Visual complexity prediction is a fundamental problem in computer vision with applications in image compression, retrieval, and classification. Understanding what makes humans perceive an image as complex is also a long-standing question in cognitive science. Recent approaches have leveraged multimodal models that combine visual and linguistic representations, but it remains unclear whether language information is necessary for this task. We propose DReX (DINO-ResNet Fusion), a vision-only model that fuses self-supervised and convolutional representations through a learnable attention mechanism to predict image complexity. Our architecture integrates multi-scale hierarchical features from ResNet-50 with semantically rich representations from DINOv3 ViT-S/16, enabling the model to capture both low-level texture patterns and high-level semantic structure. DReX achieves state-of-the-art performance on the IC9600 benchmark (Pearson r = 0.9581), surpassing previous methods--including those trained on multimodal image-text data--while using approximately 21.5x fewer learnable parameters. Furthermore, DReX generalizes robustly across multiple datasets and metrics, achieving superior results on Pearson and Spearman correlation, Root Mean Square Error (RMSE), and Mean Absolute Error (MAE). Ablation and attention analyses confirm that DReX leverages complementary cues from both backbones, with the DINOv3 [CLS] token enhancing sensitivity to visual complexity. Our findings suggest that visual features alone can be sufficient for human-aligned complexity prediction and that, when properly fused, self-supervised transformers and supervised deep convolutional neural networks offer complementary and synergistic benefits for this task.

Paper Structure

This paper contains 25 sections, 9 equations, 5 figures, 3 tables.

Figures (5)

  • Figure 1: DReX architecture for visual complexity prediction. Multi-scale ResNet features and DINOv3's [CLS] embedding are adaptively fused via learned attention. ResNet blocks 1–4 provide hierarchical spatial information at different scales, while DINOv3’s [CLS] token captures global semantic content. The attention fusion module learns to weight each representation, and an MLP head regresses the complexity score. Snowflakes indicate frozen pretrained weights; flames indicate trainable components ($\sim$1.8M parameters).

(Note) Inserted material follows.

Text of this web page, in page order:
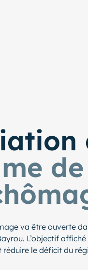
de
va être ouverte
L’objectif
le déficit du

  • Figure 2: Ablation experiments on the IC9600 test set. (a) Change in correlation when ablating the entire DINO branch from DReX. (b) Change in correlation when ablating the entire ResNet branch from DReX. (c) Change in Pearson correlation ($r$) when ablating individual DINO embedding dimensions. Green lines indicate FDR-corrected significance at $p<0.01$. (d) Change in Pearson correlation ($r$) when ablating individual ResNet feature dimensions. Green bars indicate FDR-corrected significance at $p<0.01$. $^{***}$ denotes permutation test significance at $p<0.001$.
  • Figure 3: Exploration of the DINOv3 [CLS] token in DReX. (a) Pearson correlation between the attention weight, $w_d$, placed on the DINOv3 [CLS] token and the ground truth complexity score for all images in the IC9600 test set. Marginal histograms are included for each variable. (b) Dimension-level importance of the DINOv3 [CLS] token. The distribution of importance scores is positively skewed ($p < 0.001$).

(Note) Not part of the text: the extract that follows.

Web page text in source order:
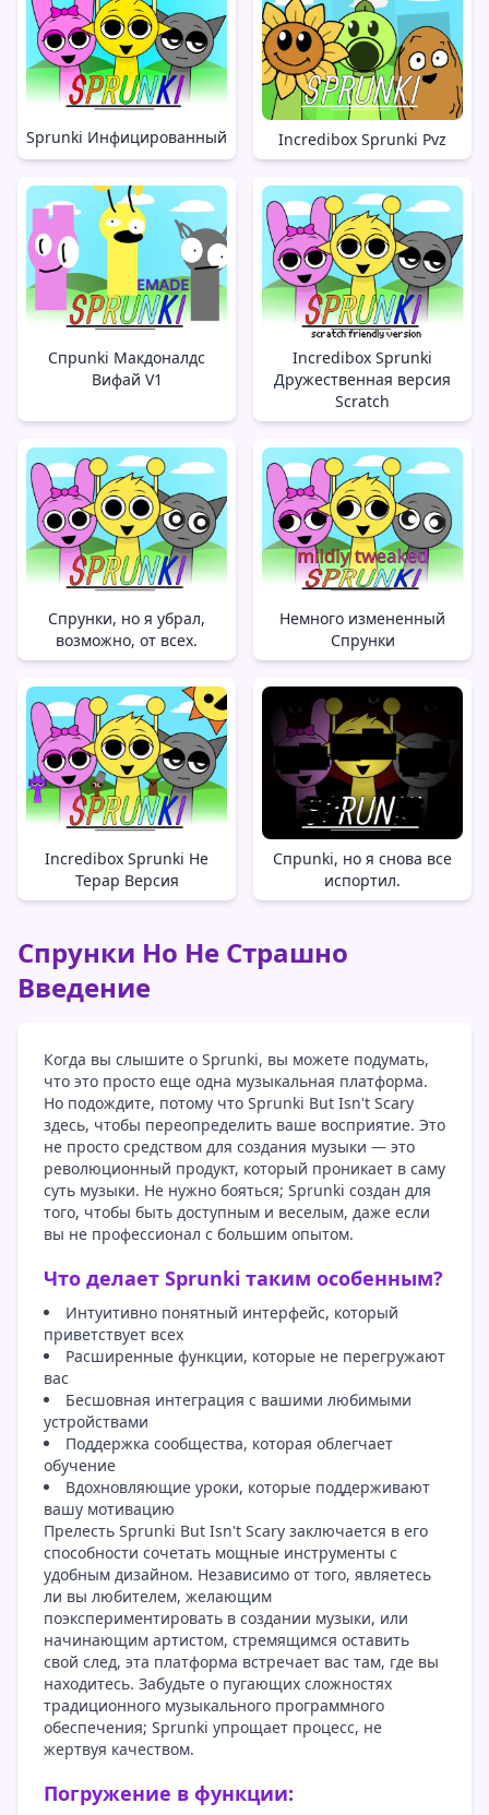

  • Figure : Kernel density estimation of Pearson correlation ($r$) and Spearman's rank correlation ($\rho$) across 10 different random seeds for the models DReX, ICNet, D2S-R50, and D2S-R18.

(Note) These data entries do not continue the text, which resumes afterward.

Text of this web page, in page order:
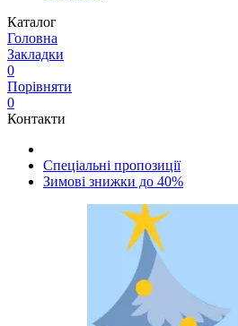
Каталог
Головна
Закладки
0
Порівняти
0
Контакти
Спеціальні пропозиції
Зимові знижки до 40%

  • Figure : Comparison of training time between DReX and D2S-R50. Using DReX, we precompute ResNet and DINOv3 features once and reuse them across all training epochs, which significantly reduces the time per epoch. The initial precomputation takes approximately 110 s for the IC9600 training set, after which each epoch takes only $\sim$1.2 s. In contrast, each epoch of D2S-R50 requires $\sim$130.5 s. These estimates were obtained on a workstation featuring an AMD Ryzen Threadripper 7970X 32-core processor and an NVIDIA RTX Pro 6000 Blackwell Workstation GPU.